The data section start
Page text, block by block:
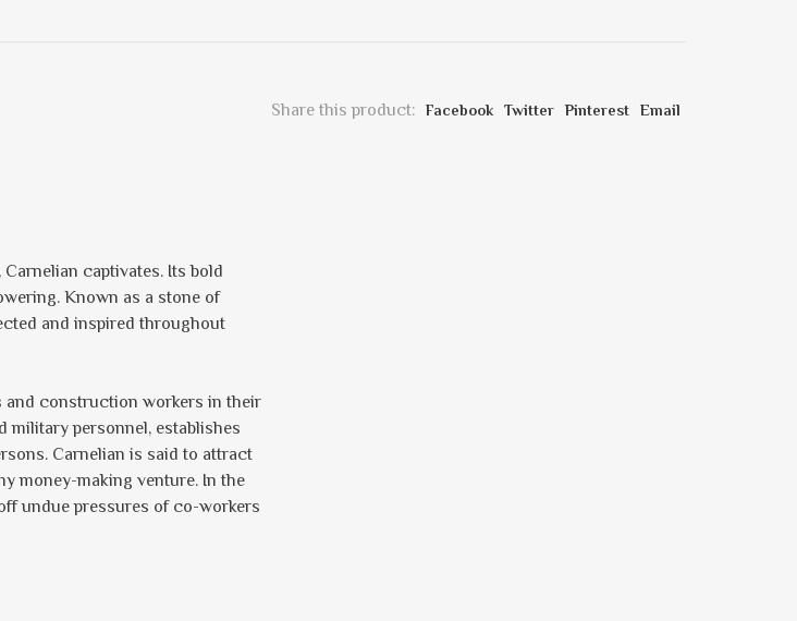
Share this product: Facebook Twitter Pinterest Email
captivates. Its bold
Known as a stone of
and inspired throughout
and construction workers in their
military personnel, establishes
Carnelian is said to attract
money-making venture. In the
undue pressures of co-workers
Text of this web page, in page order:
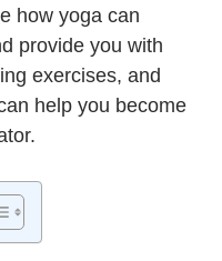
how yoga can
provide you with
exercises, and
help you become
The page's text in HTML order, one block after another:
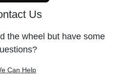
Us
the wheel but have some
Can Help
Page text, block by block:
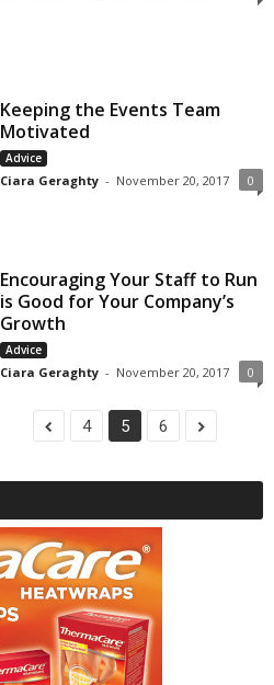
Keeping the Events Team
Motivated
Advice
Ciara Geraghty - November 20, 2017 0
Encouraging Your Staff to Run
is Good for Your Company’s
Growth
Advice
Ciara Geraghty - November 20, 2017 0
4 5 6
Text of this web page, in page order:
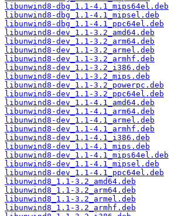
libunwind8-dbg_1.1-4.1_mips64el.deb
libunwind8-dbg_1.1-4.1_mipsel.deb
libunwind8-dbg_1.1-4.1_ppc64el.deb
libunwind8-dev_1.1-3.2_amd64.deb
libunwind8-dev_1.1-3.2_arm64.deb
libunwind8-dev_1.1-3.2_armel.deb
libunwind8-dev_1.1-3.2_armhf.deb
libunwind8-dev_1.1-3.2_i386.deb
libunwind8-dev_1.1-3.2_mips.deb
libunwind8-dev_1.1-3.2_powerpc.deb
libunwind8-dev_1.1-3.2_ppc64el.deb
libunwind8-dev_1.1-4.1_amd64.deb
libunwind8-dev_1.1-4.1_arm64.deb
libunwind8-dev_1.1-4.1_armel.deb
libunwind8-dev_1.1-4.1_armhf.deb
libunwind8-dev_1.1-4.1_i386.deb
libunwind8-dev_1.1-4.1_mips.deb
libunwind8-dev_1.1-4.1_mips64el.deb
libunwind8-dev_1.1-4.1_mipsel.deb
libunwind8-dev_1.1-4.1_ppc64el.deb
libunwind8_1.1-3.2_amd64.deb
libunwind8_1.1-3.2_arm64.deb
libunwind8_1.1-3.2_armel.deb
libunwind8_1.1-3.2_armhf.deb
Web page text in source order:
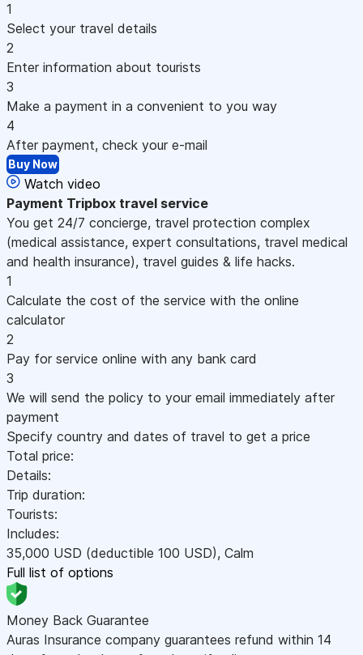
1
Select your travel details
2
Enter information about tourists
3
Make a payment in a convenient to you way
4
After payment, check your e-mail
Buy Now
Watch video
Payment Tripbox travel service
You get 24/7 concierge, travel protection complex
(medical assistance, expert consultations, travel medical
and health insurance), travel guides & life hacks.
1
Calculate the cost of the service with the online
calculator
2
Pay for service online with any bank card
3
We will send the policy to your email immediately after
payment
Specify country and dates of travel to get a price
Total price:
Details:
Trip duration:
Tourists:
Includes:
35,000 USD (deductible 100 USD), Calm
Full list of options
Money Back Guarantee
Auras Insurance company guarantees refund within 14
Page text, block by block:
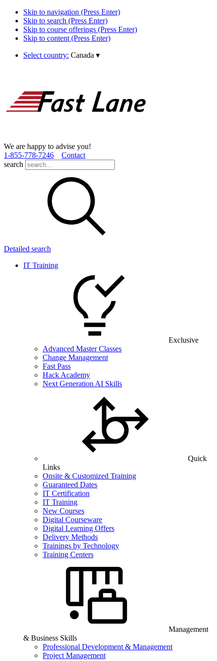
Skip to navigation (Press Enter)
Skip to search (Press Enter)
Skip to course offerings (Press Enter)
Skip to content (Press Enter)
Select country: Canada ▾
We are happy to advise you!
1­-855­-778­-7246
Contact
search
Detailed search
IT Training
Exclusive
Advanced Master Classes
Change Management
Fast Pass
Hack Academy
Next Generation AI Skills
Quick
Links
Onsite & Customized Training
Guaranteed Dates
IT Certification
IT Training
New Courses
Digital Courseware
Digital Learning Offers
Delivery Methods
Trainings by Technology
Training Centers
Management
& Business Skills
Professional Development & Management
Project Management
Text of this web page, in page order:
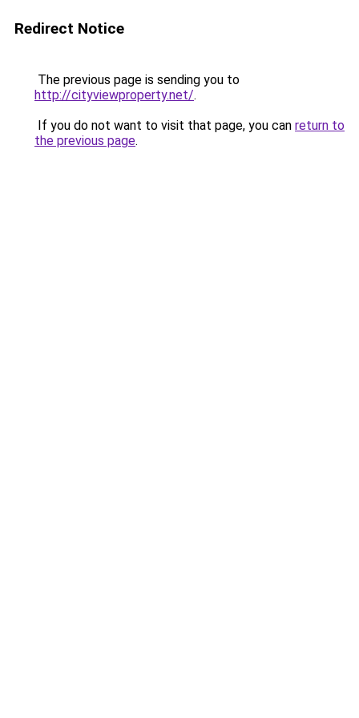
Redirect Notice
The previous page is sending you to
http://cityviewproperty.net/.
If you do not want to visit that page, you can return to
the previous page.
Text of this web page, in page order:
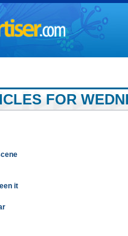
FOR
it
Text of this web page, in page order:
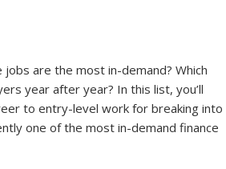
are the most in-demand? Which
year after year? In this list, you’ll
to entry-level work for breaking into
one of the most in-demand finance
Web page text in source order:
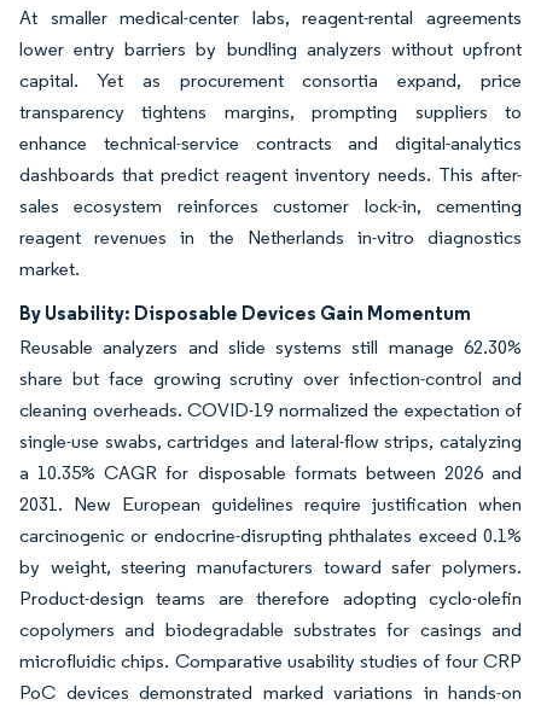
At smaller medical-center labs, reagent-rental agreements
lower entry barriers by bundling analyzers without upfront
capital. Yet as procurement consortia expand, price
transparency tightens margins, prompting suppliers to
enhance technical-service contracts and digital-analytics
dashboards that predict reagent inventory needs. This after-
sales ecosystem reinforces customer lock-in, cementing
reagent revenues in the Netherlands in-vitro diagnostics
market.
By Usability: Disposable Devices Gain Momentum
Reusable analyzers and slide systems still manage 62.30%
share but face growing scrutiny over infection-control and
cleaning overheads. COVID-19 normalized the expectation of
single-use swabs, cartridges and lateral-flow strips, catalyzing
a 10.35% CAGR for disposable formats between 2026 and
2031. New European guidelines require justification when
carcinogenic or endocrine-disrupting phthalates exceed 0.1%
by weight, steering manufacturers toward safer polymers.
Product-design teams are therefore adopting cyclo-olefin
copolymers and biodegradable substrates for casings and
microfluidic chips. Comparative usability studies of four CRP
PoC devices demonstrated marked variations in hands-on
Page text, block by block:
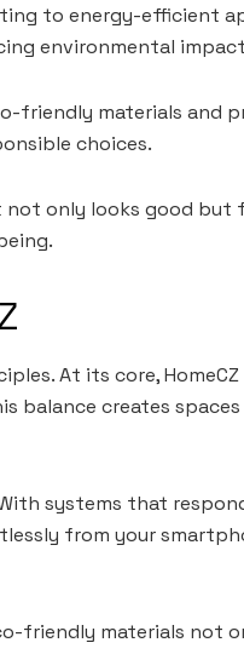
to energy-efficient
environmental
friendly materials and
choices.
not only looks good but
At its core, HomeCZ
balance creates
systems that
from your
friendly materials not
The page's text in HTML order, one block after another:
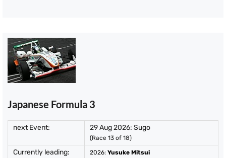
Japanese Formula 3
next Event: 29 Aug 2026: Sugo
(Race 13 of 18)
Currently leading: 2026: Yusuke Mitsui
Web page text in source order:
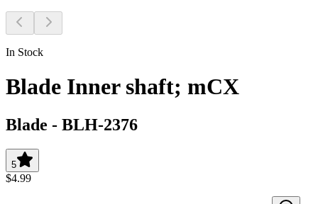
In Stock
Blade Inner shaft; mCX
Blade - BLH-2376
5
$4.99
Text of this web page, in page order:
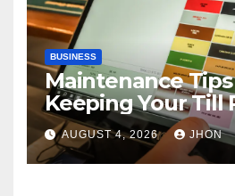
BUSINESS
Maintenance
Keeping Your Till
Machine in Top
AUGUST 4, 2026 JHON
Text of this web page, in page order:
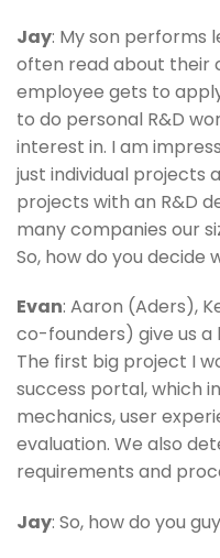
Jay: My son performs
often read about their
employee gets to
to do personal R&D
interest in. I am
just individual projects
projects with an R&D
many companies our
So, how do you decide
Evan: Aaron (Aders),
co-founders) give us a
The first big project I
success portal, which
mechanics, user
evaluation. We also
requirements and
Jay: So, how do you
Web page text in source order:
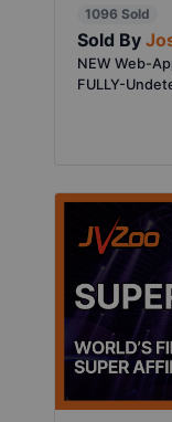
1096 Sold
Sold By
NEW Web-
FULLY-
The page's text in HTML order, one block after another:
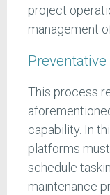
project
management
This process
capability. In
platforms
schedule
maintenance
The data section end
Task to carry out: For the string "list", work out how many lines of the data contain it; answer with the number alone.

Reply to the exercise: 2